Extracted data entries
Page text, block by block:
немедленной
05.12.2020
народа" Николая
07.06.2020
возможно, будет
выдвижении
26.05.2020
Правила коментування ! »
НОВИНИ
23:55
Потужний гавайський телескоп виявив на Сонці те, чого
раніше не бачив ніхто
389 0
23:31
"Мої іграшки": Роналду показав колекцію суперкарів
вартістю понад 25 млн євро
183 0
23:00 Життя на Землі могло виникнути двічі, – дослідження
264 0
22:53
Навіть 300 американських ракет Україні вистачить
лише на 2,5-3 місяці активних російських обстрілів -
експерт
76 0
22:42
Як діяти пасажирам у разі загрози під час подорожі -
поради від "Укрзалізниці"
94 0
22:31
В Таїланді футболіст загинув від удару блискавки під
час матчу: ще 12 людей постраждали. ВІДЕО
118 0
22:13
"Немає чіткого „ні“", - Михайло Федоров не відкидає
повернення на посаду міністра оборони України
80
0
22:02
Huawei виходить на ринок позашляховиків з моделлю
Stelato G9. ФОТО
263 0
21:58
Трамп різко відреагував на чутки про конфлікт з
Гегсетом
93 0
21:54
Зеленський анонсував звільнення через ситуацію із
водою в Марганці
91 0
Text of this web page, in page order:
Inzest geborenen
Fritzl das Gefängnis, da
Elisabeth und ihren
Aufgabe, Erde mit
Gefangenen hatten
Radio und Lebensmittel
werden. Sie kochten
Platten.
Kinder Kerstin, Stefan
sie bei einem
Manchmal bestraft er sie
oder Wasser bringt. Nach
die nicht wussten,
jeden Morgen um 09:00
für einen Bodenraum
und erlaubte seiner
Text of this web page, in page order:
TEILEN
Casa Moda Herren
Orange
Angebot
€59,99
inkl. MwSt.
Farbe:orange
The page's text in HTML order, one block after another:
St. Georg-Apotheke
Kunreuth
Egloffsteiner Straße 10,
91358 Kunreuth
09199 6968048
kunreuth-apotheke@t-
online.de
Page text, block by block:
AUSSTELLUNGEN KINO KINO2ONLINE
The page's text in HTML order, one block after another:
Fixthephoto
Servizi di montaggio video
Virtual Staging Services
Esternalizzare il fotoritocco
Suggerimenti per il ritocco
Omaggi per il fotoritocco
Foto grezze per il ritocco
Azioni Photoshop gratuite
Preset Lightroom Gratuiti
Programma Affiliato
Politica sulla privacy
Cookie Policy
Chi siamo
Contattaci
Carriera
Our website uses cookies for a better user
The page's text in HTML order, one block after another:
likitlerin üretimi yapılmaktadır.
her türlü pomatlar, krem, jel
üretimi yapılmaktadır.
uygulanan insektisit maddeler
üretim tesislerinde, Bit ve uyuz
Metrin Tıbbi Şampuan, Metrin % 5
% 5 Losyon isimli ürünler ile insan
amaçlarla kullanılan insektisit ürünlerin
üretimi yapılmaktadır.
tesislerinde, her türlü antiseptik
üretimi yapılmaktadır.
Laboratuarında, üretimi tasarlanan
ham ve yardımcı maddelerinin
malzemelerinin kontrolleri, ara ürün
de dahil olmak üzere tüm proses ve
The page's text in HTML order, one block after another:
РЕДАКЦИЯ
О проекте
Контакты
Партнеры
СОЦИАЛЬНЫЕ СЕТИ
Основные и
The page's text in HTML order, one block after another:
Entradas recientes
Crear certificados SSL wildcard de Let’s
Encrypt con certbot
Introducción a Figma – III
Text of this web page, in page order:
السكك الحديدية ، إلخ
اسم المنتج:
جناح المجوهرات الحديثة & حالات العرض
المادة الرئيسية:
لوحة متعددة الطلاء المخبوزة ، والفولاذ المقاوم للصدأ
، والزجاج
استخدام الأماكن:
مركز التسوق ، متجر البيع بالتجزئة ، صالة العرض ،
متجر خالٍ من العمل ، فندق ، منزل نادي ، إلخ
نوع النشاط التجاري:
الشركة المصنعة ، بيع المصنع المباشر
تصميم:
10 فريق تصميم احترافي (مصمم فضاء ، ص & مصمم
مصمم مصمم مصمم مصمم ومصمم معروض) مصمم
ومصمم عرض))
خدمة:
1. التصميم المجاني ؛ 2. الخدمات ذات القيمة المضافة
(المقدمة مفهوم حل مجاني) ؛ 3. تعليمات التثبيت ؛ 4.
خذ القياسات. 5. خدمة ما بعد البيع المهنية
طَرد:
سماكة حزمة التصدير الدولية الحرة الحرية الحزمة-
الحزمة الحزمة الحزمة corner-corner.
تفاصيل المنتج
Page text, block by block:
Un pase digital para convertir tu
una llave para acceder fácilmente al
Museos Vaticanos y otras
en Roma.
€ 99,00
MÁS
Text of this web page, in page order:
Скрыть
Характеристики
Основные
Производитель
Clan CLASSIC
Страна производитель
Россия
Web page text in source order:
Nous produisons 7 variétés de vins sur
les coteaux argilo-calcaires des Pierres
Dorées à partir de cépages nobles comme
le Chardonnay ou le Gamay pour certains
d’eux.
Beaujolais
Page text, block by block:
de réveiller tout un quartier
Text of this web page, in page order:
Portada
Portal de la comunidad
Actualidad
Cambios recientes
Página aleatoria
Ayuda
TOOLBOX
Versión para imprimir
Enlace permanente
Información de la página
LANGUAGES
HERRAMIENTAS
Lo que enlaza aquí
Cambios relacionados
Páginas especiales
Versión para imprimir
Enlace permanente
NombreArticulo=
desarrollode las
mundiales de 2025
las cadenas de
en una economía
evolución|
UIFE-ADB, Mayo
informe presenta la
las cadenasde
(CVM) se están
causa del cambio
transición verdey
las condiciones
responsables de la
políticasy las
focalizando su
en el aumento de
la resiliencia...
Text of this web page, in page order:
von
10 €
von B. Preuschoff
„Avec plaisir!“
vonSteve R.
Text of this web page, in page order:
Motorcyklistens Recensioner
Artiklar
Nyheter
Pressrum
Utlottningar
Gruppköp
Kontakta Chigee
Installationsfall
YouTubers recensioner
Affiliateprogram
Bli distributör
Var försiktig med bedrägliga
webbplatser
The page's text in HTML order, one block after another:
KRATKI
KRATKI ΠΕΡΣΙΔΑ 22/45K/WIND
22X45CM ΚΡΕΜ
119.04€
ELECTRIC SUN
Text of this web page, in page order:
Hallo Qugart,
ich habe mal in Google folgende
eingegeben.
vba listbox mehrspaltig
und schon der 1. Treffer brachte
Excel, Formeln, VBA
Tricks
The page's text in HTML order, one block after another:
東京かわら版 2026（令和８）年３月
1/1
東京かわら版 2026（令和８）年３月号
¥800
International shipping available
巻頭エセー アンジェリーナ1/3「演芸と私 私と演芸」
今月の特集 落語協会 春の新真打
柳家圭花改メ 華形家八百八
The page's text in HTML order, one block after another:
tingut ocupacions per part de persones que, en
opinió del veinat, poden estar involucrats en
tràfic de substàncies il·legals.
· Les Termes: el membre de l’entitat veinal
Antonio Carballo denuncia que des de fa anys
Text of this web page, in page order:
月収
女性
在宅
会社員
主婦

- **Task requirements**
Work out how many lines in the records include "tesislerinde". Only the number should be given.

- **Worked solution**
2